125968,0.0,b'tcp',b'private',b'S0',0.0,0.0,b'0',0.0,0.0,0.0,...,25.0,0.10,0.06,0.00,0.00,1.00,1.00,0.00,0.00,b'anomaly'
125969,8.0,b'udp',b'private',b'SF',105.0,145.0,b'0',0.0,0.0,0.0,...,244.0,0.96,0.01,0.01,0.00,0.00,0.00,0.00,0.00,b'normal'
125970,0.0,b'tcp',b'smtp',b'SF',2231.0,384.0,b'0',0.0,0.0,0.0,...,30.0,0.12,0.06,0.00,0.00,0.72,0.00,0.01,0.00,b'normal'
125971,0.0,b'tcp',b'klogin',b'S0',0.0,0.0,b'0',0.0,0.0,0.0,...,8.0,0.03,0.05,0.00,0.00,1.00,1.00,0.00,0.00,b'anomaly'


### 2. Splitting of the data set

In [6]:
train_set, val_set, test_set = train_val_test_split(df, stratify='protocol_type')

In [7]:
print("Training Set Length:", len(train_set))
print("Validation Set Length:", len(val_set))
print("Test Set Length:", len(test_set))

Training Set Length: 75583
Validation Set Length: 25195
Test Set Length: 25195


### 3 Cleaning the data

Before we start, let's retrieve the clean dataset and separate the labels from the rest of the data, we don't necessarily want to apply the same transformations on both sets.

In [None]:
# We separate the input features from the output feature
X_train = train_set.drop("class", axis=1)
y_train = train_set["class"].copy()

In [None]:
# To illustrate this section we are going to add some null values to some features of the dataset
X_train.loc[(X_train["src_bytes"]>400) & (X_train["src_bytes"]<800), "src_bytes"] = np.nan
X_train.loc[(X_train["dst_bytes"]>500) & (X_train["dst_bytes"]<2000), "dst_bytes"] = np.nan
X_train

Most machine learning algorithms cannot work on features that contain null values. Therefore, there are three options to replace them:  

* Delete the corresponding rows
* Delete the corresponding attribute (column)
* Fill them with a given value (zero, mean...)

In [None]:
# Check if there is any attribute with null values
X_train.isna().any()

In [None]:
# Select the rows that contain null values
filas_valores_nulos  = X_train[X_train.isnull().any(axis=1)]
filas_valores_nulos

#### Option 1: We delete the rows with null values

In [None]:
# We copy the dataset so as not to alter the original
X_train_copy = X_train.copy()

In [None]:
# remove rows with null values
X_train_copy.dropna(subset=["src_bytes", "dst_bytes"], inplace=True)
X_train_copy

In [None]:
# Count the number of rows deleted
print("The number of rows removed is:", len(X_train) - len(X_train_copy))

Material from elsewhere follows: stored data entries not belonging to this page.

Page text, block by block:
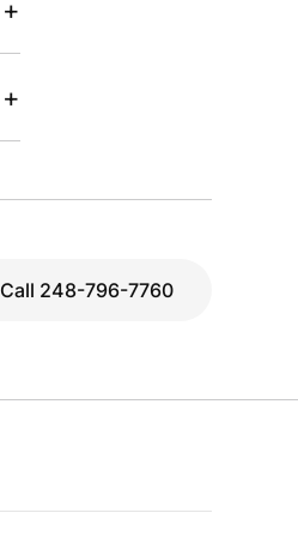
+
+
Call 248-796-7760
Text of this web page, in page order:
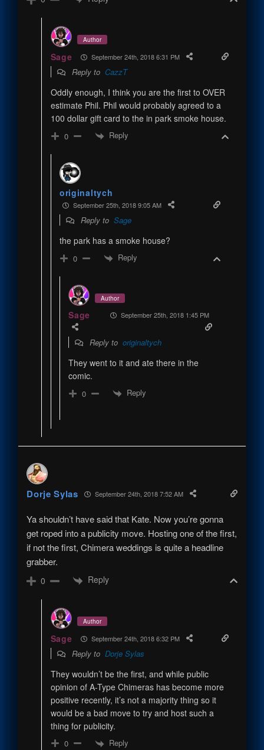
Author
Sage September 24th, 2018 6:31 PM
Reply to CazzT
Oddly enough, I think you are the first to OVER
estimate Phil. Phil would probably agreed to a
100 dollar gift card to the in park smoke house.
0 Reply
originaltych
September 25th, 2018 9:05 AM
Reply to Sage
the park has a smoke house?
0 Reply
Author
Sage September 25th, 2018 1:45 PM
Reply tooriginaltych
They went to it and ate there in the
comic.
0 Reply
Dorje Sylas September 24th, 2018 7:52 AM
Ya shouldn’t have said that Kate. Now you’re gonna
get roped into a publicity move. Hosting one of the first,
if not the first, Chimera weddings is quite a headline
grabber.
0 Reply
Author
Sage September 24th, 2018 6:32 PM
Reply to Dorje Sylas
They wouldn’t be the first, and while public
opinion of A-Type Chimeras has become more
positive recently, it’s not a majority thing so it
would be a bad move to try and host such a
thing for publicity.
0 Reply
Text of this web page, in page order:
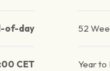
of-day
CET
52
Year to
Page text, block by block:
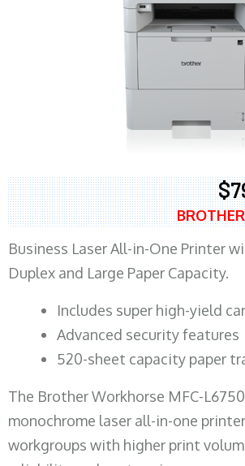
Business Laser All-in-One Printer
Duplex and Large Paper Capacity.
​Includes super high-yield
Advanced security features
520-sheet capacity paper
The Brother Workhorse MFC-
monochrome laser all-in-one
workgroups with higher print
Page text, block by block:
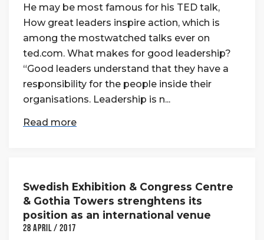
He may be most famous for his TED talk,
How great leaders inspire action, which is
among the mostwatched talks ever on
ted.com. What makes for good leadership?
“Good leaders understand that they have a
responsibility for the people inside their
organisations. Leadership is n...
Read more
Swedish Exhibition & Congress Centre
& Gothia Towers strenghtens its
position as an international venue
28 April / 2017
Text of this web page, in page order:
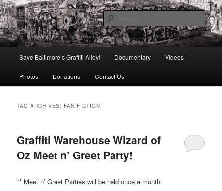
Skip
to
primary
content
Skip
to
secondary
contentBaltimore's Graffiti Alley
is in danger of disappearing!
Save Baltimore’s Graffiti Alley! Documentary Videos
Photos Donations Contact Us
TAG ARCHIVES: FAN FICTION
Graffiti Warehouse Wizard of
Oz Meet n’ Greet Party!
** Meet n’ Greet Parties will be held once a month.
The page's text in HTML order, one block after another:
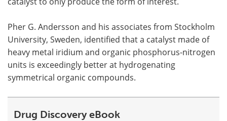
Pher G. Andersson and his associates from Stockholm
University, Sweden, identified that a catalyst made of
heavy metal iridium and organic phosphorus-nitrogen
units is exceedingly better at hydrogenating
symmetrical organic compounds.
Drug Discovery eBook
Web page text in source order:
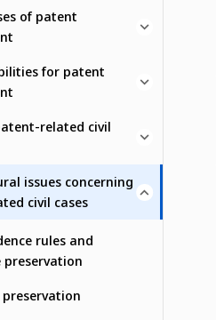
of patent
for patent
related civil
issues concerning
civil cases
rules and
preservation
preservation
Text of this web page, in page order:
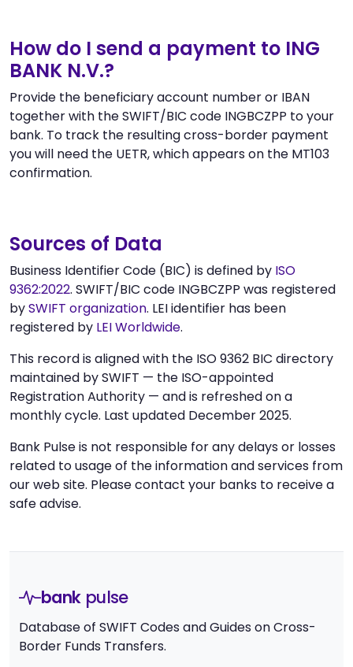
How do I send a payment to ING
BANK N.V.?
Provide the beneficiary account number or IBAN
together with the SWIFT/BIC code INGBCZPP to your
bank. To track the resulting cross-border payment
you will need the UETR, which appears on the MT103
confirmation.
Sources of Data
Business Identifier Code (BIC) is defined by ISO
9362:2022. SWIFT/BIC code INGBCZPP was registered
bySWIFT organization. LEI identifier has been
registered by LEI Worldwide.
This record is aligned with the ISO 9362 BIC directory
maintained by SWIFT — the ISO-appointed
Registration Authority — and is refreshed on a
monthly cycle. Last updated December 2025.
Bank Pulse is not responsible for any delays or losses
related to usage of the information and services from
our web site. Please contact your banks to receive a
safe advise.
bank pulse
Database of SWIFT Codes and Guides on Cross-
Border Funds Transfers.

#### Option 2: We remove the attributes with null values

In [None]:
# We copy the dataset so as not to alter the original
X_train_copy = X_train.copy()

In [None]:
# Remove attributes with null values
X_train_copy.drop(["src_bytes", "dst_bytes"], axis=1, inplace=True)
X_train_copy

In [None]:
# Count the number of attributes removed
print("The number of attributes removed is:", len(list(X_train)) - len(list(X_train_copy)))

#### Option 3: We fill the null values with a certain value

In [None]:
# We copy the dataset so as not to alter the original
X_train_copy = X_train.copy()

In [None]:
# We fill the null values with the average of the attribute values
media_srcbytes = X_train_copy["src_bytes"].mean()
media_dstbytes = X_train_copy["dst_bytes"].mean()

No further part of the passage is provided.